Data items
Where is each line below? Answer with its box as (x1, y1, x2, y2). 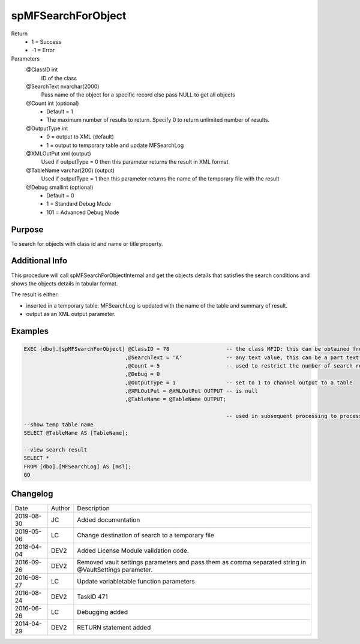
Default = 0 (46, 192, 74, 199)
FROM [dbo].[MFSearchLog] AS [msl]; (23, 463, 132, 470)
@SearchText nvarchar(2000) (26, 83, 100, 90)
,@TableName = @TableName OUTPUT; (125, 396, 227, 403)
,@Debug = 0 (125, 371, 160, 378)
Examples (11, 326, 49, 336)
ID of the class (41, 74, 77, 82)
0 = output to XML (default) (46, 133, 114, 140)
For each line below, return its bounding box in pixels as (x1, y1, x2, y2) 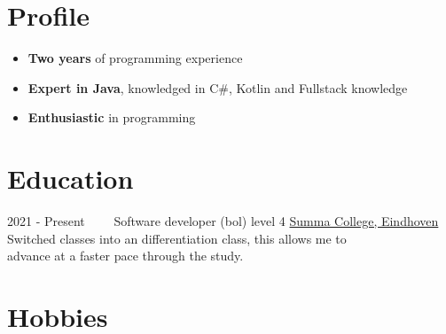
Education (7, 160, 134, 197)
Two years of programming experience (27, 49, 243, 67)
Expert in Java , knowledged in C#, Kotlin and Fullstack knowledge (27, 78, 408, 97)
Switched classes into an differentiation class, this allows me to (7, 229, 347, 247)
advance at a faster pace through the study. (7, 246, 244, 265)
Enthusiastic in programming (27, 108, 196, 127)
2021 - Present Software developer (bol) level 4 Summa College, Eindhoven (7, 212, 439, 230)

--

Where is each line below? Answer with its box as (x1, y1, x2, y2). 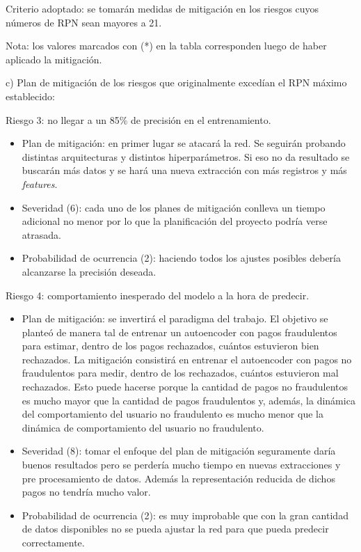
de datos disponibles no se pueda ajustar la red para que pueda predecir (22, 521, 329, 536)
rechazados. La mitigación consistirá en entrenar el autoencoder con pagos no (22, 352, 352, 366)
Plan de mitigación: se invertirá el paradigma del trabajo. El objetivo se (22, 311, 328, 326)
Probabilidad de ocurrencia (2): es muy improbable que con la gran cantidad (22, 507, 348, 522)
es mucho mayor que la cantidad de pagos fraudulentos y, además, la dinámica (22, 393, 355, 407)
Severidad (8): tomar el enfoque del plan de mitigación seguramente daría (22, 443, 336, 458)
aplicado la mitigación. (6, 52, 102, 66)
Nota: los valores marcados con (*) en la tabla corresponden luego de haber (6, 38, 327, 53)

**Problem requirements**
Line count for the string "cantidad": work it out from the records above and reply with the number alone.

**Completed exercise**
2